### Materials provided
-- Opening Marker --

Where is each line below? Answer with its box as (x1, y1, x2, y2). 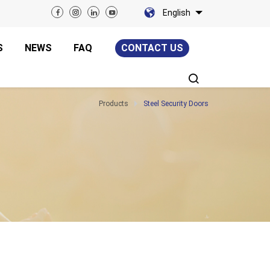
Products (99, 99, 128, 108)
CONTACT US (121, 42, 183, 54)
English (163, 8, 190, 17)
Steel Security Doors (143, 99, 209, 108)
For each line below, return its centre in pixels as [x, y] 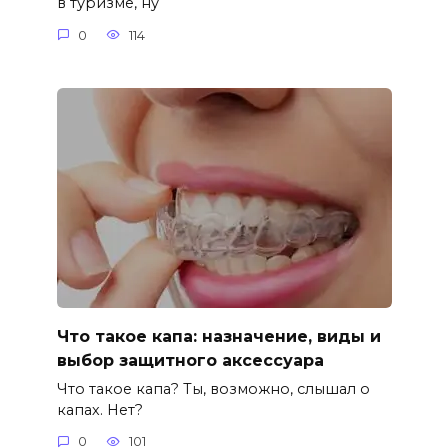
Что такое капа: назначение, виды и [218, 336]
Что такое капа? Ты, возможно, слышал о [213, 388]
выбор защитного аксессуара [190, 360]
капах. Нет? [99, 409]
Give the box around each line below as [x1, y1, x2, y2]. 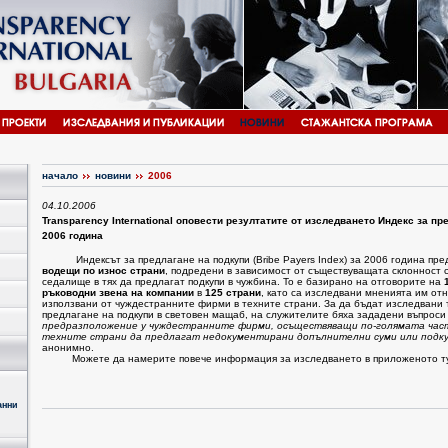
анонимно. [42, 342, 94, 354]
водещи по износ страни [42, 265, 165, 277]
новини [95, 170, 131, 181]
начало [42, 170, 78, 181]
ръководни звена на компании [42, 287, 194, 299]
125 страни [205, 287, 261, 299]
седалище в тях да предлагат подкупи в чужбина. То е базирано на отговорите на [42, 276, 444, 288]
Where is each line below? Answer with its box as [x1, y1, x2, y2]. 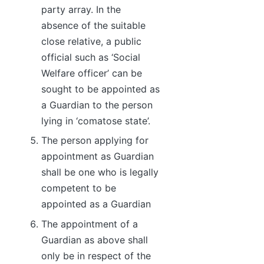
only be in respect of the [41, 249, 151, 262]
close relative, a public [41, 35, 141, 48]
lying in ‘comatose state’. [41, 115, 150, 127]
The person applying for [41, 134, 148, 147]
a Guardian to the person [41, 99, 153, 111]
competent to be [41, 182, 116, 194]
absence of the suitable [41, 19, 146, 32]
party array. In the [41, 4, 121, 16]
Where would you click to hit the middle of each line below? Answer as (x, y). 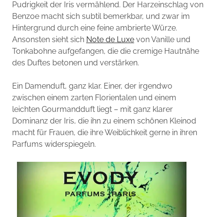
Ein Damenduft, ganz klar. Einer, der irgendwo (92, 86)
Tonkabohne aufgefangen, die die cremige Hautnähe (105, 51)
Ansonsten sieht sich (49, 39)
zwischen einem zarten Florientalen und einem (94, 97)
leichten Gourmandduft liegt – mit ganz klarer (92, 109)
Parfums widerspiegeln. (54, 144)
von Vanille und (162, 39)
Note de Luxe (110, 39)
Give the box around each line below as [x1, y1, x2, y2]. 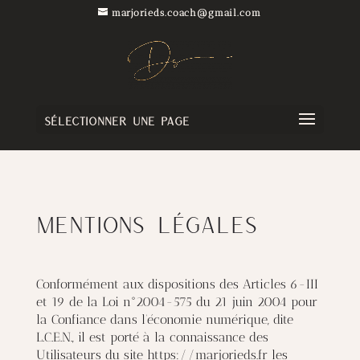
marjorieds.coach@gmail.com [112, 7, 262, 18]
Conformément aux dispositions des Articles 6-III [35, 276, 318, 292]
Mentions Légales [35, 211, 258, 238]
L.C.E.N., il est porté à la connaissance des [35, 329, 268, 345]
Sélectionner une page [43, 114, 190, 128]
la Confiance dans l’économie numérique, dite [35, 312, 293, 327]
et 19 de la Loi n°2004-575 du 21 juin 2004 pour [35, 294, 317, 309]
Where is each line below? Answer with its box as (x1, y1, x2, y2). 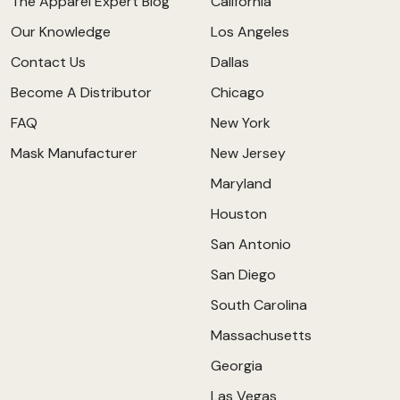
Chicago (211, 83, 264, 102)
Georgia (211, 356, 262, 375)
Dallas (211, 53, 249, 71)
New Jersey (211, 144, 286, 162)
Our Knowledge (11, 22, 111, 41)
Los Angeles (211, 22, 289, 41)
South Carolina (211, 296, 307, 314)
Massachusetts (211, 326, 312, 345)
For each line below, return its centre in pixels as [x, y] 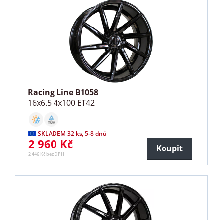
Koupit [169, 148]
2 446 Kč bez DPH [47, 154]
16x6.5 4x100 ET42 [62, 102]
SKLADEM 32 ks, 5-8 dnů [72, 133]
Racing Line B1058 [63, 92]
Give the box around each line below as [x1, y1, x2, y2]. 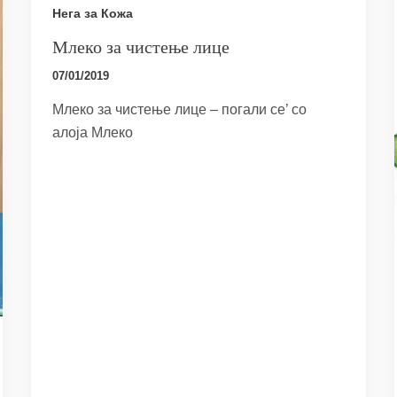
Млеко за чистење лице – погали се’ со [51, 101, 307, 117]
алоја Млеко [51, 124, 133, 140]
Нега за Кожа [51, 6, 133, 21]
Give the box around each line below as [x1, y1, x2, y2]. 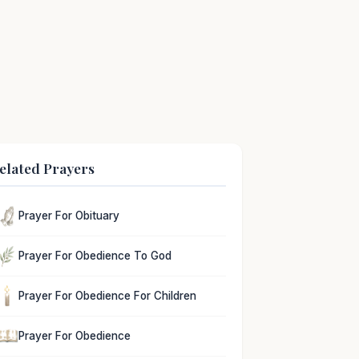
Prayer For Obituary [18, 209, 120, 223]
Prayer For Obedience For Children [18, 288, 197, 302]
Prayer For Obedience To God [18, 249, 172, 263]
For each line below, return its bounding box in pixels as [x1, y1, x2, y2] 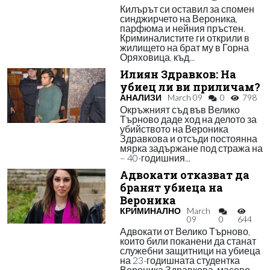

-- Closing Marker --

### Activity
Please output the records exactly, leaving the pictures out.

### Expected answer
Where is each line below? Answer with its box as (x1, y1, x2, y2). 
Products (99, 99, 128, 108)
CONTACT US (121, 42, 183, 54)
English (163, 8, 190, 17)
Steel Security Doors (143, 99, 209, 108)
For each line below, return its centre in pixels as [x, y] 
Что такое капа: назначение, виды и [218, 336]
Что такое капа? Ты, возможно, слышал о [213, 388]
выбор защитного аксессуара [190, 360]
капах. Нет? [99, 409]
Give the box around each line below as [x1, y1, x2, y2]. 
анонимно. [42, 342, 94, 354]
водещи по износ страни [42, 265, 165, 277]
новини [95, 170, 131, 181]
начало [42, 170, 78, 181]
ръководни звена на компании [42, 287, 194, 299]
125 страни [205, 287, 261, 299]
седалище в тях да предлагат подкупи в чужбина. То е базирано на отговорите на [42, 276, 444, 288]
Where is each line below? Answer with its box as [x1, y1, x2, y2]. 
only be in respect of the [41, 249, 151, 262]
close relative, a public [41, 35, 141, 48]
lying in ‘comatose state’. [41, 115, 150, 127]
The person applying for [41, 134, 148, 147]
a Guardian to the person [41, 99, 153, 111]
competent to be [41, 182, 116, 194]
absence of the suitable [41, 19, 146, 32]
party array. In the [41, 4, 121, 16]
Where would you click to hit the middle of each line below? Answer as (x, y). 
Ein Damenduft, ganz klar. Einer, der irgendwo (92, 86)
Tonkabohne aufgefangen, die die cremige Hautnähe (105, 51)
Ansonsten sieht sich (49, 39)
zwischen einem zarten Florientalen und einem (94, 97)
leichten Gourmandduft liegt – mit ganz klarer (92, 109)
Parfums widerspiegeln. (54, 144)
von Vanille und (162, 39)
Note de Luxe (110, 39)
Give the box around each line below as [x1, y1, x2, y2]. 
marjorieds.coach@gmail.com [112, 7, 262, 18]
Conformément aux dispositions des Articles 6-III [35, 276, 318, 292]
Mentions Légales [35, 211, 258, 238]
L.C.E.N., il est porté à la connaissance des [35, 329, 268, 345]
Sélectionner une page [43, 114, 190, 128]
la Confiance dans l’économie numérique, dite [35, 312, 293, 327]
et 19 de la Loi n°2004-575 du 21 juin 2004 pour [35, 294, 317, 309]
Where is each line below? Answer with its box as (x1, y1, x2, y2). 
Chicago (211, 83, 264, 102)
Georgia (211, 356, 262, 375)
Dallas (211, 53, 249, 71)
New Jersey (211, 144, 286, 162)
Our Knowledge (11, 22, 111, 41)
Los Angeles (211, 22, 289, 41)
South Carolina (211, 296, 307, 314)
Massachusetts (211, 326, 312, 345)
For each line below, return its centre in pixels as [x, y] 
Koupit [169, 148]
2 446 Kč bez DPH [47, 154]
16x6.5 4x100 ET42 [62, 102]
SKLADEM 32 ks, 5-8 dnů [72, 133]
Racing Line B1058 [63, 92]
Give the box around each line below as [x1, y1, x2, y2]. 
Млеко за чистење лице – погали се’ со [51, 101, 307, 117]
алоја Млеко [51, 124, 133, 140]
Нега за Кожа [51, 6, 133, 21]
Give the box around each line below as [x1, y1, x2, y2]. 
Prayer For Obituary [18, 209, 120, 223]
Prayer For Obedience For Children [18, 288, 197, 302]
Prayer For Obedience To God [18, 249, 172, 263]
For each line below, return its bounding box in pixels as [x1, y1, x2, y2] 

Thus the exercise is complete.